== YOUR ASSIGNMENT ==
Please restate each line of the data that follows word for word, skipping any image.

== DATASET CONTENT ==

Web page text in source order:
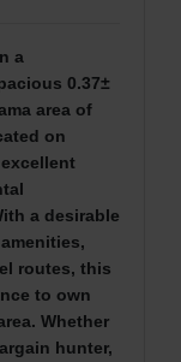
a
0.37±
area of
on
a desirable
routes, this
to own
Whether
hunter,
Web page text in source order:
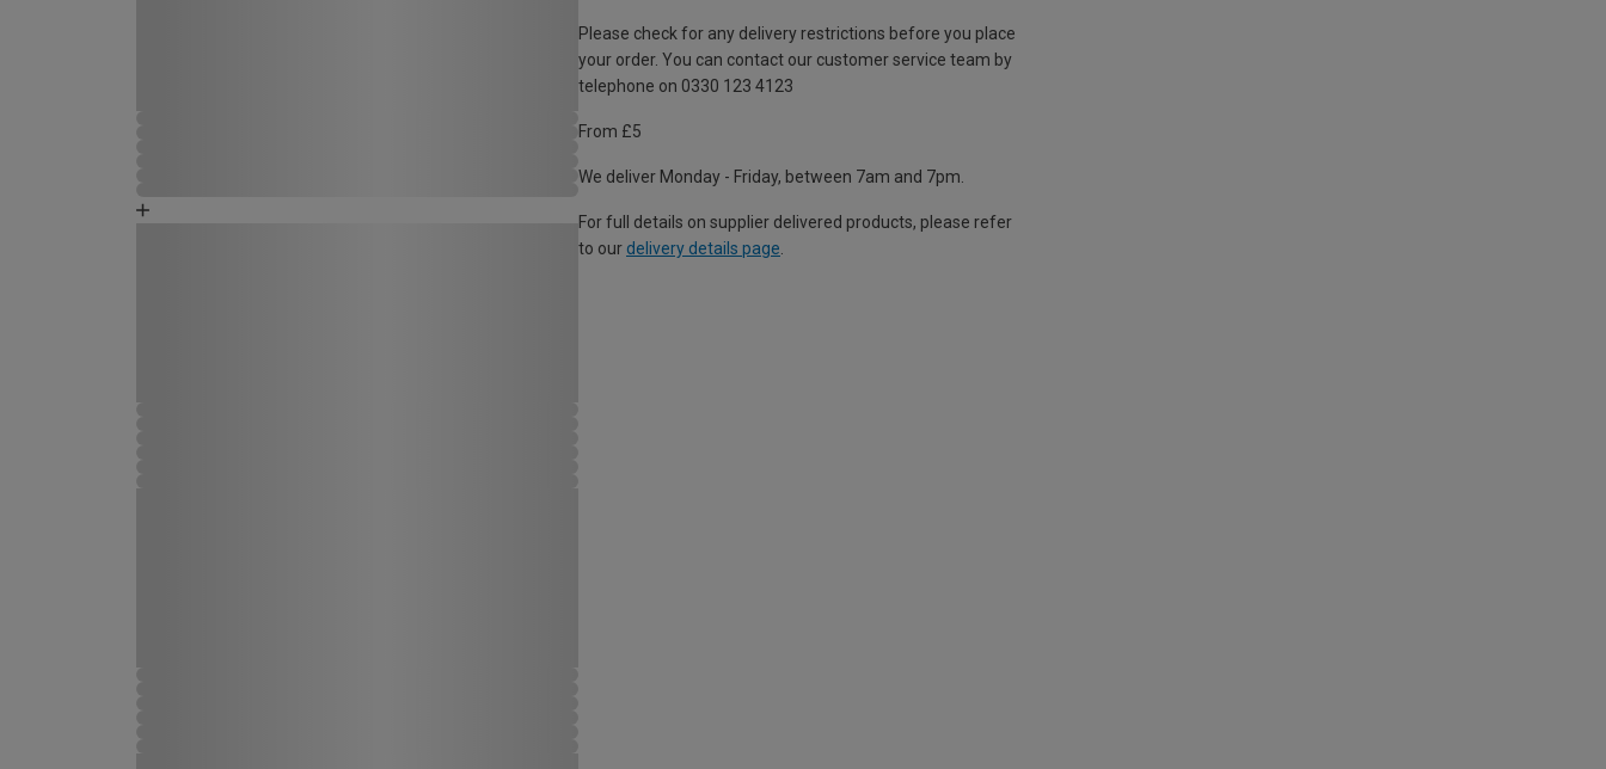
Please check for any delivery restrictions before you place
your order. You can contact our customer service team by
telephone on 0330 123 4123
From £5
We deliver Monday - Friday, between 7am and 7pm.
For full details on supplier delivered products, please refer
to our delivery details page.
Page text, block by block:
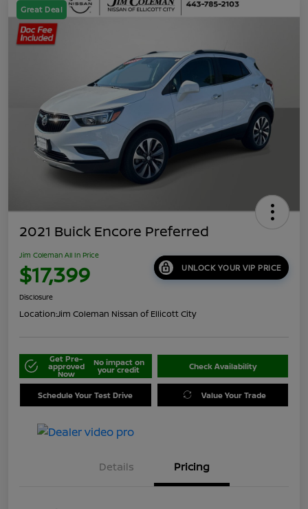
Great Deal
2021 Buick Encore Preferred
Jim Coleman All In Price
$17,399 UNLOCK YOUR VIP PRICE
Disclosure
Location:Jim Coleman Nissan of Ellicott City
Get Pre-
approved
Now
No impact on
your credit Check Availability
Schedule Your Test Drive Value Your Trade
Details Pricing
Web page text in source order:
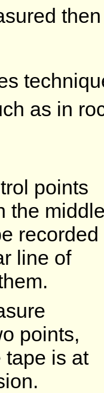
as in
points
the
recorded
line of
points,
tape is at
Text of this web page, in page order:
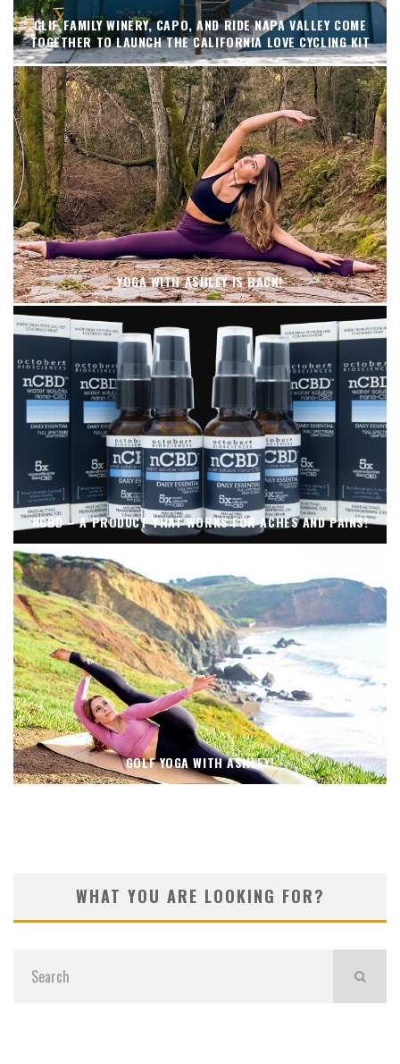
CLIF FAMILY WINERY, CAPO, AND RIDE NAPA VALLEY COME
TOGETHER TO LAUNCH THE CALIFORNIA LOVE CYCLING KIT
YOGA WITH ASHLEY IS BACK!
NCBD – A PRODUCT THAT WORKS FOR ACHES AND PAINS!
GOLF YOGA WITH ASHLEY!
WHAT YOU ARE LOOKING FOR?
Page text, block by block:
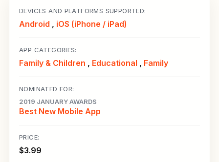
DEVICES AND PLATFORMS SUPPORTED:
Android , iOS (iPhone / iPad)
APP CATEGORIES:
Family & Children , Educational , Family
NOMINATED FOR:
2019 JANUARY AWARDS
Best New Mobile App
PRICE:
$3.99
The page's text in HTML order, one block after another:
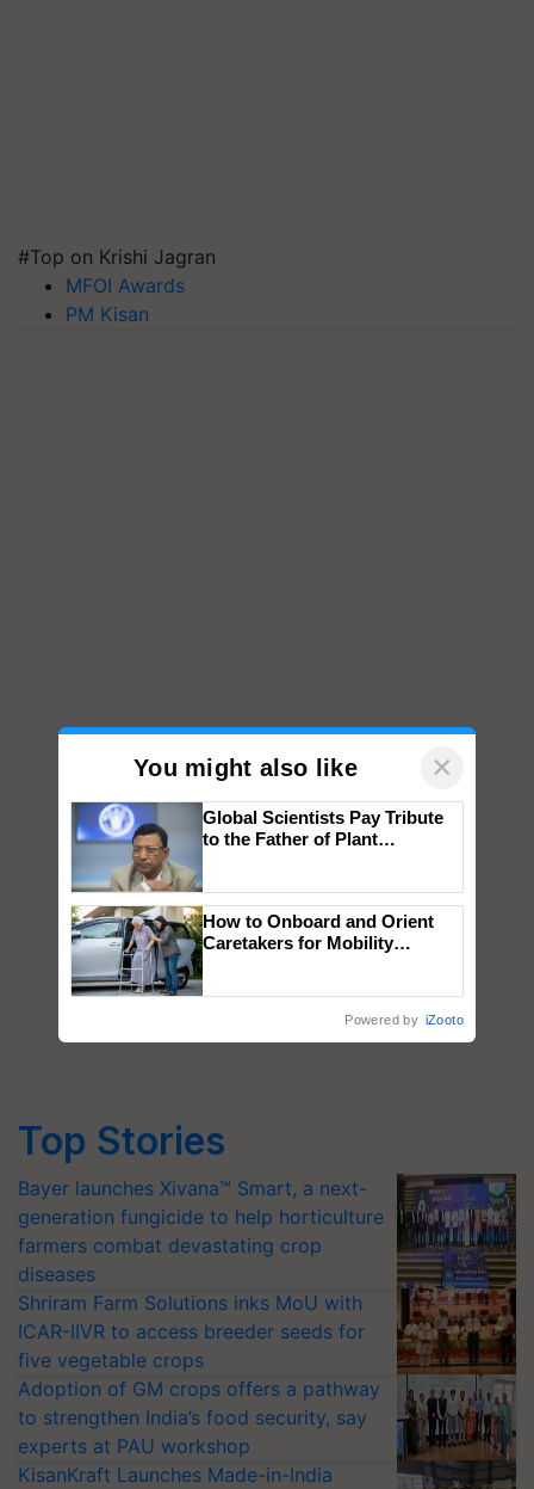
#Top on Krishi Jagran
MFOI Awards
PM Kisan
Top Stories
Bayer launches Xivana™ Smart, a next-
generation fungicide to help horticulture
farmers combat devastating crop
diseases
Shriram Farm Solutions inks MoU with
ICAR-IIVR to access breeder seeds for
five vegetable crops
Adoption of GM crops offers a pathway
to strengthen India’s food security, say
experts at PAU workshop
KisanKraft Launches Made-in-India
You might also like ×
Global Scientists Pay Tribute
to the Father of Plant
How to Onboard and Orient
Caretakers for Mobility
Powered by iZooto
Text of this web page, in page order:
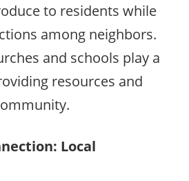
to residents while
among neighbors.
and schools play a
resources and
Local
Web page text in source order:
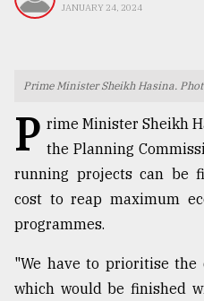
Interest
TRENDING
JANUARY 24, 2024
Prime Minister Sheikh Hasina.
P rime Minister Sheikh
the Planning
running projects can be
cost to reap maximum
programmes.
"We have to prioritise the
which would be finished
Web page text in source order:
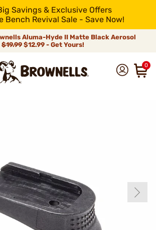
Savings & Exclusive Offers
Bench Revival Sale - Save Now!
Aluma-Hyde II Matte Black Aerosol
$19.99 $12.99 - Get Yours!
0

== SOLUTION FOR THIS PROBLEM ==
Web page text in source order:
a
0.37±
area of
on
a desirable
routes, this
to own
Whether
hunter,
Web page text in source order:
Please check for any delivery restrictions before you place
your order. You can contact our customer service team by
telephone on 0330 123 4123
From £5
We deliver Monday - Friday, between 7am and 7pm.
For full details on supplier delivered products, please refer
to our delivery details page.
Page text, block by block:
Great Deal
2021 Buick Encore Preferred
Jim Coleman All In Price
$17,399 UNLOCK YOUR VIP PRICE
Disclosure
Location:Jim Coleman Nissan of Ellicott City
Get Pre-
approved
Now
No impact on
your credit Check Availability
Schedule Your Test Drive Value Your Trade
Details Pricing
Web page text in source order:
as in
points
the
recorded
line of
points,
tape is at
Text of this web page, in page order:
CLIF FAMILY WINERY, CAPO, AND RIDE NAPA VALLEY COME
TOGETHER TO LAUNCH THE CALIFORNIA LOVE CYCLING KIT
YOGA WITH ASHLEY IS BACK!
NCBD – A PRODUCT THAT WORKS FOR ACHES AND PAINS!
GOLF YOGA WITH ASHLEY!
WHAT YOU ARE LOOKING FOR?
Page text, block by block:
DEVICES AND PLATFORMS SUPPORTED:
Android , iOS (iPhone / iPad)
APP CATEGORIES:
Family & Children , Educational , Family
NOMINATED FOR:
2019 JANUARY AWARDS
Best New Mobile App
PRICE:
$3.99
The page's text in HTML order, one block after another:
#Top on Krishi Jagran
MFOI Awards
PM Kisan
Top Stories
Bayer launches Xivana™ Smart, a next-
generation fungicide to help horticulture
farmers combat devastating crop
diseases
Shriram Farm Solutions inks MoU with
ICAR-IIVR to access breeder seeds for
five vegetable crops
Adoption of GM crops offers a pathway
to strengthen India’s food security, say
experts at PAU workshop
KisanKraft Launches Made-in-India
You might also like ×
Global Scientists Pay Tribute
to the Father of Plant
How to Onboard and Orient
Caretakers for Mobility
Powered by iZooto
Text of this web page, in page order:
to residents while
among neighbors.
and schools play a
resources and
Local
Web page text in source order:
Interest
TRENDING
JANUARY 24, 2024
Prime Minister Sheikh Hasina.
P rime Minister Sheikh
the Planning
running projects can be
cost to reap maximum
programmes.
"We have to prioritise the
which would be finished
Web page text in source order:
Savings & Exclusive Offers
Bench Revival Sale - Save Now!
Aluma-Hyde II Matte Black Aerosol
$19.99 $12.99 - Get Yours!
0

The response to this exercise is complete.